Keadaan aktif dan menyenangkan tidaklah cukup jika proses pembelajaran tidak efektif, yaitu tidak menghasilkan apa yang harus dikuasai siswa setelah proses pembelajaran berlangsung, sebab pembelajaran memiliki sejumlah tujuan pembelajaran yang harus dicapai. Menurut Sudjana (2000) dalam Hartono menyatakan bahwa syarat kelas yang efektif adalah adanya keterlibatan, tanggungjawab, dan umpan balik dari siswa. Keterlibatan siswa merupakan merupakan syarat pertama dan utama dalam kegiatan pembelajaran. Peserta didik perlu menyadari tentang tanggungjawab mereka dalam proses pembelajaran, karena merekalah yang melakukan aktivitas belajar dalam rangka mencapai tujuan pembelajaran. Sedangkan umpan balik dari siswa akan berguna bagi pendidik untuk mengetahui tingkat perubahan yang dialami siswa. Dalam prakteknya pembelajaran yang efektif dapat diamati dengan (1) ketepatan penggunaan alokasi waktu, (2) pertanyaan yang sedehana dapat informasi lengkap, (3) siswa cepat dalam menguasai konsep, (4) metode belajar tepat dan sesuai dengan kompetensi dasar, standar kompetensi, indikator dan (5) irit biaya.

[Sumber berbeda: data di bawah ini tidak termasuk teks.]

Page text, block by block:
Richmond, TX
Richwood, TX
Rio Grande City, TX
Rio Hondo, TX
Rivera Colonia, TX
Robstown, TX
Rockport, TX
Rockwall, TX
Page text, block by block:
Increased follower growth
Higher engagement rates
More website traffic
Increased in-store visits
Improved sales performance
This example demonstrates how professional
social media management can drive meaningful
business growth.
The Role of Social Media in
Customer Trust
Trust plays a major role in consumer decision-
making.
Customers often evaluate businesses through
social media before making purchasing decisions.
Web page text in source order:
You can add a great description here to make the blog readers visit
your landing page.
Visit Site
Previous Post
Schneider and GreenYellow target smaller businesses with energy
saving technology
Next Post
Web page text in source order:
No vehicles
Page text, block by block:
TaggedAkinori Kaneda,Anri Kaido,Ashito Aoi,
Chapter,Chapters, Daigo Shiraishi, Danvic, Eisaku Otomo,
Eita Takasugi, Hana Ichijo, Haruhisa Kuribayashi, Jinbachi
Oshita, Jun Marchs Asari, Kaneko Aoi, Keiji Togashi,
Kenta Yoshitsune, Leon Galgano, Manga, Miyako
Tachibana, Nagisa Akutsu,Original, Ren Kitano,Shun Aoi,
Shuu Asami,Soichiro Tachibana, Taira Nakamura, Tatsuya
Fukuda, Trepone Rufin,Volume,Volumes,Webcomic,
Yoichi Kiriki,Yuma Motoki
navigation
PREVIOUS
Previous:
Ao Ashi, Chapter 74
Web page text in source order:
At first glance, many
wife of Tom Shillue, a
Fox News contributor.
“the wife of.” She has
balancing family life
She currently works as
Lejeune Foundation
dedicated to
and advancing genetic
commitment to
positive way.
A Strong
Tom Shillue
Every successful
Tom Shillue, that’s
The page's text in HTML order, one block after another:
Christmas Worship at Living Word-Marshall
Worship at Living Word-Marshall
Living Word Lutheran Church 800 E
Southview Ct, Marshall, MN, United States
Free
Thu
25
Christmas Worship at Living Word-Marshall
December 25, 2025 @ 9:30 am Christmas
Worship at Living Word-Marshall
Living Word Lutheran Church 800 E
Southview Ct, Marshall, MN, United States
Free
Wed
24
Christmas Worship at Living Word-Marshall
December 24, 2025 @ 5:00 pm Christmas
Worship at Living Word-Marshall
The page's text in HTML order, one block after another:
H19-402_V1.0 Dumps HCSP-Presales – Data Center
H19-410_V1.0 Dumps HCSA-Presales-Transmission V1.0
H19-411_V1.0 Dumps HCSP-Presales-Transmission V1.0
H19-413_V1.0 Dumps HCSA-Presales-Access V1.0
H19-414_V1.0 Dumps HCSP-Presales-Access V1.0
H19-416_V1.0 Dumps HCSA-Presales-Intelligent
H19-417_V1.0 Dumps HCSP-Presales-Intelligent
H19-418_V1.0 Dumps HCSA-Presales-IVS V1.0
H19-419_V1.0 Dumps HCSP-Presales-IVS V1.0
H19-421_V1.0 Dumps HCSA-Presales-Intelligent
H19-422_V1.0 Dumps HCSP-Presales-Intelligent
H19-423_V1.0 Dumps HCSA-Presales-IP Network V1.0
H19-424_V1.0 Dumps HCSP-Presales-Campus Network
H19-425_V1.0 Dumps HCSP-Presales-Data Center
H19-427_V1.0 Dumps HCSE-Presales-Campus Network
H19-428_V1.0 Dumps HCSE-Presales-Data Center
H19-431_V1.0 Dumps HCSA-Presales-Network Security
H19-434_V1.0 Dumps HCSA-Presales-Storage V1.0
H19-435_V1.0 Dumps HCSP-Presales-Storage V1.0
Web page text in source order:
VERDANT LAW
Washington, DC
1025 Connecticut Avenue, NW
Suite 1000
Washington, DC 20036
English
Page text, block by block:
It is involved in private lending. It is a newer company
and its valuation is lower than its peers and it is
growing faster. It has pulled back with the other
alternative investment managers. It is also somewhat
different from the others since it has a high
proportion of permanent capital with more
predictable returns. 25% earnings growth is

D.    Penerapan Pembelajaran Kooperatif Tipe STAD dengan Pendekatan PAKEM
Pembelajaran kooperatif tipe STAD dengan pendekatan PAKEM dilaksanakan dengan cara mengintegrasi komponen – komponen PAKEM ke dalam pembelajaran kooperatif tipe STAD. Dengan demikian langkah – langkahnya adalah sebagai berikut:
Langkah I: Persiapan
Pada tahap ini disiapkan meteri yang akan disajikan dalam pembelajaran, media yang dibutuhkan dalam pembelajaran dengan kehidupan nyata. Perangkat pembelajaran yang dibutuhkan adalah Silabus, Rencana Pelaksanaan Pembelajaran (RPP), Lembar Kerja Siswa (LKS), kisi – kisi soal ulangan harian, alternatif jawaban soal ulangan harian dan lembar pengamatan untuk tiap pertemuan serta menyediakan alat peraga yang akan digunakan dalam proses pembelajaran .

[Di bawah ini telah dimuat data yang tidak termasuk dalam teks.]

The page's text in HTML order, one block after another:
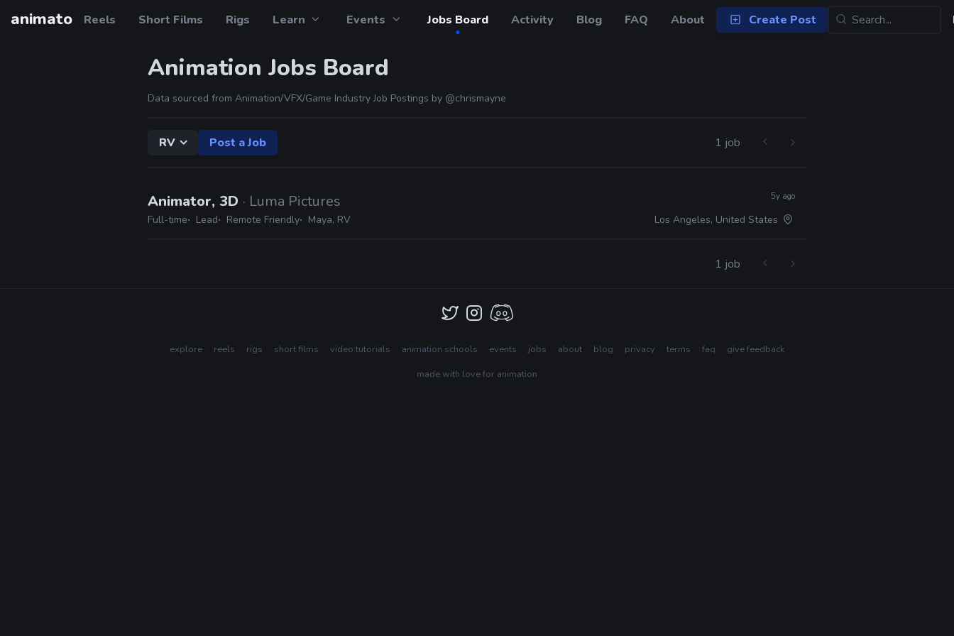
animato Reels Short Films Rigs Learn Events Jobs Board Activity Blog FAQ About Create Post
Animation Jobs Board
Data sourced from Animation/VFX/Game Industry Job Postings by @chrismayne
RV Post a Job 1 job
Animator, 3D · Luma Pictures
Full-time Lead Remote Friendly Maya, RV
5y ago
Los Angeles, United States
1 job
explore reels rigs short films video tutorials animation schools events jobs about blog privacy terms faq
give feedback
made with love for animation
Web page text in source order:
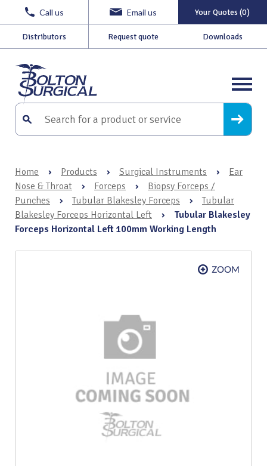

Guru juga menentukan skor dasar siswa dan membagi siswa dalam kelompok kooperatif. Kelompok belajar yang dibentuk sesuai dengan seting pembelajaran kooperatif tipe STAD yaitu dengan cara merangking siswa berdasarkan prestasi akademiknya di kelas. Kelompok dibentuk heterogen secara akademis.
Langkah II: Penyajian Kelas

a.        Kegiatan Awal (Pendahuluan)
1)      Guru menyampaikan tujuan pembelajaran dan menjelaskan langkah-langkah pembelajaran kooperatif tipe STAD dengan pendekatan PAKEM
2)      Guru memotivasi siswa dengan menyampaikan bahwa manfaat nyata mempelajari materi belajar dalam kehidupan sehari-hari(Menyenangkan siswa dalam belajar)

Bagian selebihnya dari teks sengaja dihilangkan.